According to the 2008 BP Statistical Energy Survey, Rep. of Congo (Brazzaville) had proved oil reserves of 1.94 billion barrels at the end of 2007 or 0.15 % of the world's reserves. The Congo also has large reserves of associated natural gas. Congo is one of the West African countries where Energy Africa is active. Congo contains the fourth largest proven natural gas reserves in sub-Saharan Africa.

In spite of its oil wealth, Congo has experienced budgetary shortfalls as a result of public sector expenditures, slumps in world oil prices (1998-1999), and armed conflicts (1997, 1998-1999, and 2002).

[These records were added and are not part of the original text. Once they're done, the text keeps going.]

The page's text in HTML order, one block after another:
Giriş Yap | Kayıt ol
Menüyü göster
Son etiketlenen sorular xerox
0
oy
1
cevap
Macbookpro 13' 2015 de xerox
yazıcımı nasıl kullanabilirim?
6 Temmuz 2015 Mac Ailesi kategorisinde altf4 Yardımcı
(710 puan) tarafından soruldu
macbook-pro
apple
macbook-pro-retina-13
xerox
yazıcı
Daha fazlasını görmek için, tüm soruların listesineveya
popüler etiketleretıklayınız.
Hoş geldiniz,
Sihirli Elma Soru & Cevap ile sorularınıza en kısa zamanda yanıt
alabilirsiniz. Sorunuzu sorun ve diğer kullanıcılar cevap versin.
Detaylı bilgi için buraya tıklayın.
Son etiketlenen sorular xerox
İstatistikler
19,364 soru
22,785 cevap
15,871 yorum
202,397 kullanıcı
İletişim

Congo's business and administrative infrastructure was badly damaged during the recurrent fighting, increasing the petroleum sector's dominance of the economy (since oil production was not directly harmed by the fighting). Rebel attacks and subsequent shut-downs along the CFCO railway, which runs from the port of Pointe Noire to the capital Brazzaville and the interior, severely curtailed the movement of goods and people.

The downstream oil industry is also an important element in the country's economy. The oil industry is predominantly run by foreign companies and is centered on the coastal city of Pointe Noire where the Congolaise de Raffinage (Coraf) operates the 21,000 bpd Pointe Noire refinery. The refinery has been out of commission for four years and has only recently started operating again.

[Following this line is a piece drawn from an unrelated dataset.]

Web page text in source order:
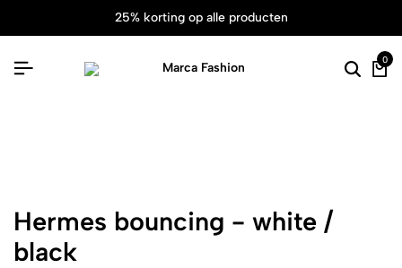
25% korting op alle producten
0
Hermes bouncing - white /
black

The labour situation in the Congo is sensitive and investors should consider this. Obligations on employers are considered onerous and political restructuring is largely dictated by organized labour. Despite the potential barriers to investment in the Congolese oil industry, however, the sector is experiencing a period of growth.

Petroleum Law & Legislation

In 1994, a new investment code was introduced to attract foreign investment. The contractual framework in the Congo changed in 1995, with the transformation of the concession system applying to producing fields into a production sharing regime as from January 1, 1996. The N'Kossa field has been governed by a production sharing contract since 1994.

Licensing laws in accordance with Production Sharing Agreements (PSA’s) call for an oil production royalty of 15% with transportation and processing costs reducing the rate to 12-14% and a gas production royalty of 5%. In terms of cost oil recovery, up to 70% of total production is negotiable while exploration costs and operating costs are recoverable. Development costs depreciate and profit oil split is negotiable. Corporate tax is 35%.

Oil & Gas Companies

The Congolese oil sector is dominated by the French parastatal oil company Elf Aquitaine, which accounts for 70% of the country's annual oil production. In second position is the Italian oil firm Agip. Chevron, independent CMS Nomeco, and Exxon Mobil are among the American companies active in petroleum exploration or production.

Key Figures

  • Oil production:301,200 bbl/day(2008)
  • Oil Consumption: 9,000 bbl/day(2008)
  • Oil Exports: 241,100 bbl/day(2007)
  • Oil Imports: 2,136 bbl/day(2007)
  • Oil Proved Reserves: 1.6 billion bbl(2009)
  • Natural Gas Production: 180 million cu m(2008)
  • Natural Gas Consumption: 180 million cu m (2008)
  • Natural Gas Exports: 0 cu m (2008)
  • Natural Gas Imports: 0 cu m (2008)
  • Natural Gas Proved reserves:90.61 billion cu m(2009)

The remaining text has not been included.